> Collection entries:
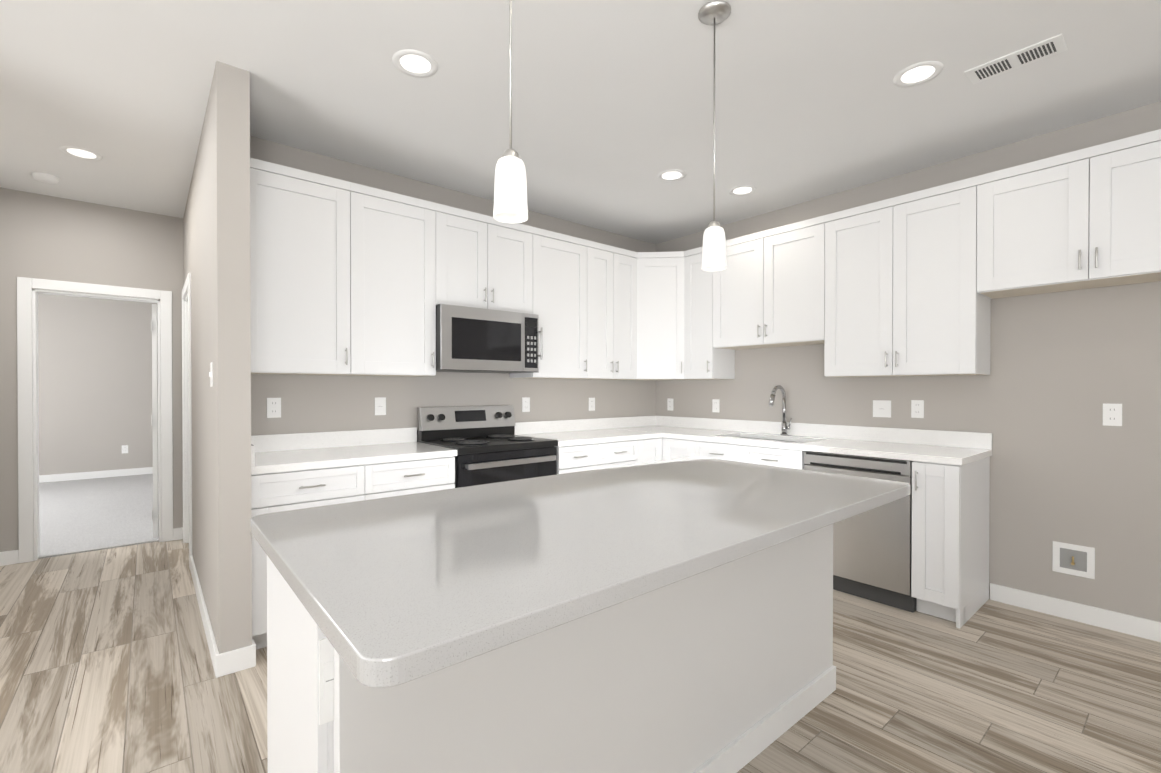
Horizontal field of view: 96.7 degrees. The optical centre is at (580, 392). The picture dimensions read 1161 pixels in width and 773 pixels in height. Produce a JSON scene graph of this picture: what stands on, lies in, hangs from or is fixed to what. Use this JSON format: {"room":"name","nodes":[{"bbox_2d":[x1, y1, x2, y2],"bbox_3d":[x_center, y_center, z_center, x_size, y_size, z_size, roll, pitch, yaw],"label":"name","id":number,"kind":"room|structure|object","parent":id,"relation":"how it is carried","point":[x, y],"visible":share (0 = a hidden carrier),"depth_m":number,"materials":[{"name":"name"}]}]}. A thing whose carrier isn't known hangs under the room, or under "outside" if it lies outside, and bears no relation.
{"room":"kitchen","nodes":[
{"label":"kitchen","id":0,"kind":"room"},
{"bbox_2d":[0,188,183,551],"bbox_3d":[-3.898,-0.113,4.072,1.215,2.740,0.120,0,0,-40],"label":"wall","id":1,"kind":"structure","parent":0,"point":[46,237],"depth_m":3.97,"materials":[{"name":"grey paint"}]},
{"bbox_2d":[17,277,172,562],"bbox_3d":[-3.834,0.204,4.128,0.891,2.105,0.152,0,0,-40],"label":"door frame","id":2,"kind":"structure","parent":1,"relation":"attached to","point":[28,414],"depth_m":3.88,"materials":[{"name":"white wood"}]},
{"bbox_2d":[151,304,158,537],"bbox_3d":[-3.784,0.245,4.694,0.038,1.993,0.765,0,0,-28],"label":"bedroom door","id":3,"kind":"structure","parent":1,"relation":"in","point":[154,423],"depth_m":4.40,"materials":[{"name":"white wood"}]},
{"bbox_2d":[38,293,156,474],"bbox_3d":[-7.021,-0.134,7.329,4.800,2.740,0.150,0,0,-40],"label":"wall","id":4,"kind":"structure","parent":0,"point":[95,379],"depth_m":7.33,"materials":[{"name":"grey paint"}]},
{"bbox_2d":[39,467,152,482],"bbox_3d":[-6.968,1.174,7.275,4.560,0.100,0.014,0,0,-40],"label":"baseboard","id":5,"kind":"structure","parent":4,"relation":"attached to","point":[90,475],"depth_m":7.32,"materials":[{"name":"white wood"}]},
{"bbox_2d":[122,445,127,453],"bbox_3d":[-6.656,0.835,7.538,0.072,0.118,0.007,0,0,-40],"label":"electrical outlet","id":6,"kind":"object","parent":4,"relation":"attached to","point":[124,448],"visible":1,"depth_m":7.54,"materials":[{"name":"white plastic"}]},
{"bbox_2d":[38,474,158,558],"bbox_3d":[-5.590,1.271,5.634,4.800,0.072,4.600,0,0,-40],"label":"floor carpet","id":7,"kind":"object","parent":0,"point":[84,515],"visible":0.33,"depth_m":5.22,"materials":[{"name":"white carpet"}]},
{"bbox_2d":[183,61,251,653],"bbox_3d":[-2.495,-0.109,3.444,0.125,2.740,2.886,0,0,-40],"label":"wall","id":8,"kind":"structure","parent":0,"point":[216,241],"depth_m":2.36,"materials":[{"name":"grey paint"}]},
{"bbox_2d":[182,273,191,568],"bbox_3d":[-3.006,0.205,4.042,0.141,2.105,0.900,0,0,-40],"label":"door frame","id":9,"kind":"structure","parent":8,"relation":"attached to","point":[187,412],"depth_m":4.28,"materials":[{"name":"white wood"}]},
{"bbox_2d":[190,555,223,677],"bbox_3d":[-2.189,1.214,2.980,0.014,0.100,1.797,0,0,-40],"label":"baseboard","id":10,"kind":"structure","parent":8,"relation":"attached to","point":[217,659],"depth_m":2.60,"materials":[{"name":"white wood"}]},
{"bbox_2d":[209,362,212,386],"bbox_3d":[-1.789,-0.086,2.496,0.012,0.118,0.072,0,0,-40],"label":"light switch","id":11,"kind":"object","parent":8,"relation":"attached to","point":[211,374],"visible":1,"depth_m":2.48,"materials":[{"name":"white plastic"}]},
{"bbox_2d":[250,136,655,434],"bbox_3d":[-0.597,-0.113,4.150,3.690,2.740,0.120,0,0,-40],"label":"wall","id":12,"kind":"structure","parent":0,"point":[319,403],"depth_m":3.60,"materials":[{"name":"grey paint"}]},
{"bbox_2d":[267,398,280,417],"bbox_3d":[-1.811,0.092,3.049,0.072,0.118,0.007,0,0,-40],"label":"electrical outlet","id":13,"kind":"object","parent":12,"relation":"attached to","point":[273,407],"visible":1,"depth_m":3.05,"materials":[{"name":"white plastic"}]},
{"bbox_2d":[250,158,350,374],"bbox_3d":[-1.645,-0.665,2.951,0.543,1.122,0.358,0,0,-40],"label":"upper cabinet","id":14,"kind":"object","parent":12,"relation":"attached to","point":[300,263],"visible":0.85,"depth_m":2.85,"materials":[{"name":"white wood"}]},
{"bbox_2d":[375,397,385,414],"bbox_3d":[-1.337,0.094,3.447,0.072,0.118,0.007,0,0,-40],"label":"electrical outlet","id":15,"kind":"object","parent":12,"relation":"attached to","point":[380,405],"visible":1,"depth_m":3.44,"materials":[{"name":"white plastic"}]},
{"bbox_2d":[342,182,435,376],"bbox_3d":[-1.235,-0.667,3.295,0.527,1.122,0.358,0,0,-40],"label":"upper cabinet","id":16,"kind":"object","parent":12,"relation":"attached to","point":[392,284],"visible":0.98,"depth_m":3.18,"materials":[{"name":"white wood"}]},
{"bbox_2d":[436,203,532,313],"bbox_3d":[-0.741,-0.901,3.708,0.763,0.660,0.358,0,0,-40],"label":"upper cabinet","id":17,"kind":"object","parent":12,"relation":"attached to","point":[484,261],"visible":0.88,"depth_m":3.57,"materials":[{"name":"white wood"}]},
{"bbox_2d":[436,304,542,373],"bbox_3d":[-0.708,-0.357,3.674,0.761,0.424,0.453,0,0,-40],"label":"microwave","id":18,"kind":"object","parent":17,"relation":"attached to","point":[474,340],"visible":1,"depth_m":3.51,"materials":[{"name":"silver metal"}]},
{"bbox_2d":[522,397,529,411],"bbox_3d":[-0.443,0.101,4.198,0.072,0.118,0.007,0,0,-40],"label":"electrical outlet","id":19,"kind":"object","parent":12,"relation":"attached to","point":[525,404],"visible":1,"depth_m":4.20,"materials":[{"name":"white plastic"}]},
{"bbox_2d":[510,227,586,378],"bbox_3d":[-0.244,-0.672,4.126,0.533,1.122,0.358,0,0,-40],"label":"upper cabinet","id":20,"kind":"object","parent":12,"relation":"attached to","point":[560,284],"visible":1,"depth_m":4.02,"materials":[{"name":"white wood"}]},
{"bbox_2d":[589,398,594,410],"bbox_3d":[0.103,0.108,4.656,0.072,0.118,0.007,0,0,-40],"label":"electrical outlet","id":21,"kind":"object","parent":12,"relation":"attached to","point":[591,404],"visible":1,"depth_m":4.65,"materials":[{"name":"white plastic"}]},
{"bbox_2d":[580,240,637,379],"bbox_3d":[0.185,-0.675,4.487,0.588,1.122,0.358,0,0,-40],"label":"upper cabinet","id":22,"kind":"object","parent":12,"relation":"attached to","point":[611,312],"visible":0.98,"depth_m":4.36,"materials":[{"name":"white wood"}]},
{"bbox_2d":[623,251,702,379],"bbox_3d":[0.724,-0.676,4.766,0.623,1.122,0.624,0,0,-40],"label":"upper cabinet","id":23,"kind":"object","parent":12,"relation":"attached to","point":[660,315],"visible":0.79,"depth_m":4.55,"materials":[{"name":"white wood"}]},
{"bbox_2d":[0,539,1160,772],"bbox_3d":[-0.611,1.317,-0.436,9.620,0.060,11.100,0,0,-40],"label":"floor","id":24,"kind":"structure","parent":0,"point":[106,665],"depth_m":2.20,"materials":[{"name":"brown wood"}]},
{"bbox_2d":[251,465,364,649],"bbox_3d":[-1.554,0.828,2.840,0.527,0.875,0.660,0,0,-40],"label":"base cabinet","id":25,"kind":"object","parent":24,"relation":"on","point":[285,491],"visible":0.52,"depth_m":2.55,"materials":[{"name":"white wood"}]},
{"bbox_2d":[364,456,454,499],"bbox_3d":[-1.150,0.826,3.179,0.527,0.875,0.660,0,0,-40],"label":"base cabinet","id":26,"kind":"object","parent":24,"relation":"on","point":[390,479],"visible":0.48,"depth_m":2.94,"materials":[{"name":"white wood"}]},
{"bbox_2d":[251,427,456,474],"bbox_3d":[-1.356,0.318,3.021,1.067,0.138,0.632,0,0,-40],"label":"countertop","id":27,"kind":"structure","parent":26,"relation":"on","point":[272,453],"depth_m":3.04,"materials":[{"name":"white stone"}]},
{"bbox_2d":[417,405,557,487],"bbox_3d":[-0.637,0.683,3.592,0.760,1.155,0.670,0,0,-40],"label":"range","id":28,"kind":"object","parent":24,"relation":"on","point":[487,444],"visible":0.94,"depth_m":3.53,"materials":[{"name":"silver metal"}]},
{"bbox_2d":[267,525,835,772],"bbox_3d":[0.126,0.835,1.785,2.011,0.874,0.607,0,0,-40],"label":"kitchen island","id":29,"kind":"object","parent":24,"relation":"on","point":[670,616],"depth_m":1.36,"materials":[{"name":"white wood"}]},
{"bbox_2d":[319,638,333,724],"bbox_3d":[-0.461,0.532,0.960,0.046,0.155,0.007,0,0,-40],"label":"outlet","id":30,"kind":"object","parent":29,"relation":"attached to","point":[326,650],"depth_m":0.95,"materials":[{"name":"white plastic"}]},
{"bbox_2d":[250,457,910,700],"bbox_3d":[0.167,0.376,1.746,2.055,0.040,1.060,0,0,-40],"label":"island countertop","id":31,"kind":"structure","parent":29,"relation":"on","point":[409,589],"depth_m":1.22,"materials":[{"name":"white stone"}]},
{"bbox_2d":[554,443,597,473],"bbox_3d":[-0.202,0.820,3.974,0.370,0.875,0.660,0,0,-40],"label":"base cabinet","id":32,"kind":"object","parent":24,"relation":"on","point":[575,458],"visible":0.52,"depth_m":3.74,"materials":[{"name":"white wood"}]},
{"bbox_2d":[596,440,637,468],"bbox_3d":[0.104,0.819,4.232,0.430,0.875,0.660,0,0,-40],"label":"base cabinet","id":33,"kind":"object","parent":24,"relation":"on","point":[617,453],"visible":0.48,"depth_m":4.00,"materials":[{"name":"white wood"}]},
{"bbox_2d":[637,437,694,463],"bbox_3d":[0.720,0.817,4.548,0.921,0.875,0.967,0,0,-40],"label":"base cabinet","id":34,"kind":"object","parent":24,"relation":"on","point":[655,449],"visible":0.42,"depth_m":4.23,"materials":[{"name":"white wood"}]},
{"bbox_2d":[515,417,662,446],"bbox_3d":[0.054,0.310,4.200,1.077,0.138,0.639,0,0,-40],"label":"countertop","id":35,"kind":"structure","parent":34,"relation":"on","point":[596,430],"depth_m":4.36,"materials":[{"name":"white stone"}]},
{"bbox_2d":[635,385,991,465],"bbox_3d":[1.383,0.274,3.963,0.654,0.658,2.709,0,0,-40],"label":"countertop","id":36,"kind":"structure","parent":34,"relation":"on","point":[961,448],"depth_m":3.61,"materials":[{"name":"white stone"}]},
{"bbox_2d":[739,437,804,442],"bbox_3d":[1.434,0.493,3.939,0.409,0.221,0.764,0,0,-40],"label":"sink basin","id":37,"kind":"object","parent":36,"relation":"in","point":[765,438],"depth_m":4.07,"materials":[{"name":"silver metal"}]},
{"bbox_2d":[768,385,791,435],"bbox_3d":[1.551,0.143,4.015,0.247,0.398,0.088,0,0,-40],"label":"faucet","id":38,"kind":"object","parent":36,"relation":"on","point":[786,428],"depth_m":4.07,"materials":[{"name":"silver metal"}]},
{"bbox_2d":[695,441,803,469],"bbox_3d":[1.410,0.821,3.930,0.660,0.875,0.868,0,0,-40],"label":"base cabinet","id":39,"kind":"object","parent":24,"relation":"on","point":[784,458],"visible":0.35,"depth_m":3.69,"materials":[{"name":"white wood"}]},
{"bbox_2d":[804,451,916,612],"bbox_3d":[1.902,0.826,3.359,0.626,0.872,0.626,0,0,-40],"label":"dishwasher","id":40,"kind":"object","parent":24,"relation":"on","point":[872,554],"visible":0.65,"depth_m":3.07,"materials":[{"name":"silver metal"}]},
{"bbox_2d":[911,457,989,627],"bbox_3d":[2.171,0.827,3.024,0.660,0.875,0.226,0,0,-40],"label":"base cabinet","id":41,"kind":"object","parent":24,"relation":"on","point":[950,543],"visible":0.96,"depth_m":2.86,"materials":[{"name":"white wood"}]},
{"bbox_2d":[0,0,1160,243],"bbox_3d":[-2.090,-1.505,1.307,9.620,0.080,15.700,0,0,-40],"label":"ceiling","id":42,"kind":"structure","parent":0,"point":[612,108],"depth_m":2.53,"materials":[{"name":"white paint"}]},
{"bbox_2d":[31,172,58,183],"bbox_3d":[-3.661,-1.461,3.530,0.132,0.036,0.132,0,0,-40],"label":"smoke detector","id":43,"kind":"object","parent":42,"relation":"attached to","point":[45,177],"visible":1,"depth_m":3.50,"materials":[{"name":"white plastic"}]},
{"bbox_2d":[59,146,102,160],"bbox_3d":[-3.083,-1.474,3.190,0.196,0.006,0.196,0,0,-40],"label":"recessed light","id":44,"kind":"object","parent":42,"relation":"in","point":[81,153],"visible":1,"depth_m":3.19,"materials":[{"name":"white"}]},
{"bbox_2d":[392,49,437,77],"bbox_3d":[-0.739,-1.468,2.311,0.196,0.006,0.196,0,0,-40],"label":"recessed light","id":45,"kind":"object","parent":42,"relation":"in","point":[414,63],"visible":1,"depth_m":2.31,"materials":[{"name":"white"}]},
{"bbox_2d":[493,0,527,222],"bbox_3d":[-0.190,-0.971,1.404,0.124,0.990,0.124,0,0,-40],"label":"pendant light","id":46,"kind":"object","parent":42,"relation":"hanging from","point":[510,196],"visible":1,"depth_m":1.38,"materials":[{"name":"white glass"}]},
{"bbox_2d":[657,169,685,181],"bbox_3d":[0.623,-1.476,3.520,0.196,0.006,0.196,0,0,-40],"label":"recessed light","id":47,"kind":"object","parent":42,"relation":"in","point":[670,175],"visible":1,"depth_m":3.52,"materials":[{"name":"white"}]},
{"bbox_2d":[698,0,730,270],"bbox_3d":[0.518,-0.974,1.999,0.124,0.990,0.124,0,0,-40],"label":"pendant light","id":48,"kind":"object","parent":42,"relation":"hanging from","point":[714,13],"visible":1,"depth_m":1.98,"materials":[{"name":"white glass"}]},
{"bbox_2d":[729,185,756,195],"bbox_3d":[1.189,-1.478,3.786,0.196,0.006,0.196,0,0,-40],"label":"recessed light","id":49,"kind":"object","parent":42,"relation":"in","point":[741,190],"visible":1,"depth_m":3.78,"materials":[{"name":"white plastic"}]},
{"bbox_2d":[893,61,943,86],"bbox_3d":[1.560,-1.469,2.388,0.196,0.006,0.196,0,0,-40],"label":"recessed light","id":50,"kind":"object","parent":42,"relation":"in","point":[919,73],"visible":1,"depth_m":2.38,"materials":[{"name":"white plastic"}]},
{"bbox_2d":[964,34,1067,84],"bbox_3d":[1.924,-1.468,2.288,0.150,0.006,0.330,0,0,-40],"label":"ceiling vent","id":51,"kind":"object","parent":42,"relation":"in","point":[1046,48],"visible":1,"depth_m":2.27,"materials":[{"name":"white metal"}]},
{"bbox_2d":[656,101,1160,621],"bbox_3d":[3.702,-0.098,1.805,0.120,2.740,9.000,0,0,-40],"label":"wall","id":52,"kind":"structure","parent":0,"point":[1066,465],"depth_m":2.96,"materials":[{"name":"grey paint"}]},
{"bbox_2d":[667,398,672,410],"bbox_3d":[0.882,0.121,5.067,0.007,0.118,0.072,0,0,-40],"label":"electrical outlet","id":53,"kind":"object","parent":52,"relation":"attached to","point":[670,404],"visible":1,"depth_m":5.06,"materials":[{"name":"white plastic"}]},
{"bbox_2d":[684,246,734,379],"bbox_3d":[1.114,-0.675,4.507,0.358,1.122,0.302,0,0,-40],"label":"upper cabinet","id":54,"kind":"object","parent":52,"relation":"attached to","point":[704,359],"visible":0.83,"depth_m":4.42,"materials":[{"name":"white wood"}]},
{"bbox_2d":[712,399,718,412],"bbox_3d":[1.223,0.123,4.661,0.007,0.118,0.072,0,0,-40],"label":"electrical outlet","id":55,"kind":"object","parent":52,"relation":"attached to","point":[715,405],"visible":1,"depth_m":4.66,"materials":[{"name":"white plastic"}]},
{"bbox_2d":[713,215,824,349],"bbox_3d":[1.510,-0.799,4.036,0.358,0.866,0.927,0,0,-40],"label":"upper cabinet","id":56,"kind":"object","parent":52,"relation":"attached to","point":[769,288],"visible":0.81,"depth_m":3.89,"materials":[{"name":"white wood"}]},
{"bbox_2d":[873,400,890,417],"bbox_3d":[2.107,0.116,3.608,0.007,0.118,0.115,0,0,-40],"label":"light switch","id":57,"kind":"object","parent":52,"relation":"attached to","point":[881,408],"visible":1,"depth_m":3.60,"materials":[{"name":"white plastic"}]},
{"bbox_2d":[824,176,990,376],"bbox_3d":[2.083,-0.667,3.353,0.358,1.122,0.858,0,0,-40],"label":"upper cabinet","id":58,"kind":"object","parent":52,"relation":"attached to","point":[903,297],"visible":1,"depth_m":3.20,"materials":[{"name":"white wood"}]},
{"bbox_2d":[911,400,923,417],"bbox_3d":[2.247,0.112,3.441,0.007,0.118,0.072,0,0,-40],"label":"electrical outlet","id":59,"kind":"object","parent":52,"relation":"attached to","point":[917,408],"visible":1,"depth_m":3.44,"materials":[{"name":"white plastic"}]},
{"bbox_2d":[977,129,1160,298],"bbox_3d":[2.654,-0.893,2.673,0.358,0.662,0.915,0,0,-40],"label":"upper cabinet","id":60,"kind":"object","parent":52,"relation":"attached to","point":[1088,218],"visible":1,"depth_m":2.63,"materials":[{"name":"white wood"}]},
{"bbox_2d":[1052,541,1094,578],"bbox_3d":[2.730,0.930,2.861,0.020,0.170,0.170,0,0,-40],"label":"outlet box","id":61,"kind":"object","parent":52,"relation":"attached to","point":[1075,560],"visible":1,"depth_m":2.86,"materials":[{"name":"white plastic"}]},
{"bbox_2d":[990,583,1160,641],"bbox_3d":[4.482,1.229,0.781,0.014,0.100,6.175,0,0,-40],"label":"baseboard","id":62,"kind":"structure","parent":52,"relation":"attached to","point":[1099,617],"depth_m":2.84,"materials":[{"name":"white wood"}]},
{"bbox_2d":[1103,403,1121,425],"bbox_3d":[2.830,0.120,2.746,0.007,0.118,0.072,0,0,-40],"label":"electrical outlet","id":63,"kind":"object","parent":52,"relation":"attached to","point":[1112,414],"visible":1,"depth_m":2.74,"materials":[{"name":"white plastic"}]}
]}

> EXERCISE DETAILS: Among the records above, find the lines where the word "kitchen" appears and copy them.

> EXERCISE SOLUTION:
{"room":"kitchen","nodes":[
{"label":"kitchen","id":0,"kind":"room"},
{"bbox_2d":[267,525,835,772],"bbox_3d":[0.126,0.835,1.785,2.011,0.874,0.607,0,0,-40],"label":"kitchen island","id":29,"kind":"object","parent":24,"relation":"on","point":[670,616],"depth_m":1.36,"materials":[{"name":"white wood"}]},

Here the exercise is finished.